Summary kappa scores and percentage agreement were calculated for each category (n = 6) and also for each variable (n = 33). Agreement coefficients for each of the variables were calculated to determine the range of agreement within each category. The overall kappa score was calculated by summation of scores within each category, and subsequently using the category-specific kappa values to compute an overall kappa summary statistic. The homogeneity of kappas across chart abstraction categories was tested using the method outlined by Donner et al .
For the intra-rater component of the re-abstraction study, 110 charts were reviewed, and 218 documented asthma-related patient visits were included in comparing chart abstraction at Time 1 and Time 2.
The overall intra-rater percentage of agreement and kappa statistics were 93% and 0.81 respectively. Across the six categories, kappa varied between 0.51 and 0.84, with categories pertaining to asthma referrals and medication side effects showing only moderate agreement. Table 2 presents a summary of the results for category-specific and overall measures of agreement for intra-rater reliability. Homogeneity testing of the category-specific kappa values suggested statistically significant heterogeneity. It was therefore of interest to explore possible sources of heterogeneity. Data were pooled and subsequently stratified by abstractor to compare the degree of agreement between Time 1 and Time 2 for each individual abstractor (Table 3). The abstractor-specific percentage agreement varied from 79% to 98%, while the abstractor-specific intra-rater kappa statistics ranged from 0.21 to 0.94. The heterogeneity chi-square statistic for the difference in the kappas calculated for the 10 abstractors was also statistically significant (χ2 = 238, p < 0.0001), suggesting that individual differences in abstractor consistency may account for the heterogeneity of the overall category-specific kappa values. Intra-rater agreement was also examined for all the abstractors according to when the chart was abstracted, either at the start of the study (on retrospective patient visits prior to baseline) or at 6-month follow-up. The kappa statistics were 0.76 (95% CI: 0.73, 0.79) for retrospectively abstracted charts, and 0.82 (95% CI: 0.80, 0.85) for 6-month follow-up chart abstraction (data not shown in tables).
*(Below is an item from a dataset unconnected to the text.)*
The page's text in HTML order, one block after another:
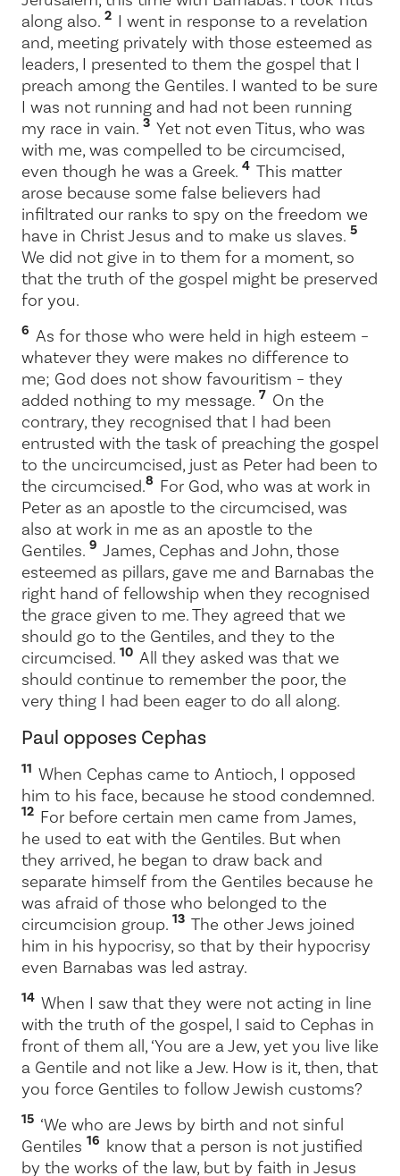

As expected, inter-rater agreement measures were slightly lower than those for intra-rater agreement. The overall inter-rater percentage of agreement and kappa statistics were 88% and 0.76 respectively (Table 4). Kappa values showed moderate agreement for the category of asthma education, and could not be calculated for the spirometry and medication side effects categories due to a high observed percentage of agreement. The overall sensitivity and specificity estimates across all six categories were 0.91 and 0.89 respectively (Table 4), which indicate consistent abstractions conducted by the raters in comparison to the gold standard.
The inter-rater kappa values were shown to be statistically heterogeneous according to the homogeneity test (χ2 = 737, p < 0.0001). To explore the source of heterogeneity, data abstracted from the eight simulated charts were pooled and agreement coefficients were calculated for each paired combination of abstractors including the standard abstractor who was not involved in the study. The range of percentage agreement and kappa values are shown in Figure 2. The percentage agreement across the different pairs of abstractors ranged from 78% to 98%. Kappa values ranged from 0.56 to 0.90 and were statistically heterogeneous (χ2 = 128 on 54 degrees of freedom, p < 0.0001). Inter-rater agreement was then examined for each simulated chart. As shown in Table 5, the percentage agreement was consistent across the eight charts (85% to 91%), and kappa statistics ranged from 0.69 to 0.78. The sensitivity estimates ranged from 0.84 to 0.99 and specificity estimates ranged from 0.85 to 0.96.
The results of this study showed that chart abstractors involved in data collection for the Primary Care Asthma Pilot Project reliably extracted information contained in the medical charts. Previous studies of intra-rater and inter-rater reliability have also demonstrated moderate to substantial intra-rater and inter-rater reliability associated with medical chart abstraction [6, 18]. When abstracted by the same rater, or raters within the same centre, the majority of items (27 of 33, 82%) had kappa values greater than 0.61, suggesting that intra-rater agreement was substantial to excellent overall as well as on a per-item basis despite changes in staff that occurred at some sites. For inter-rater agreement, 10 of 33 items (30%) were associated with a kappa value greater than 0.61. Fewer items showed substantial inter-rater agreement as compared to intra-rater agreement, which may be attributable to the content of the fictitious charts used for inter-rater assessment rather than differences in the abstraction process or between the abstractors themselves.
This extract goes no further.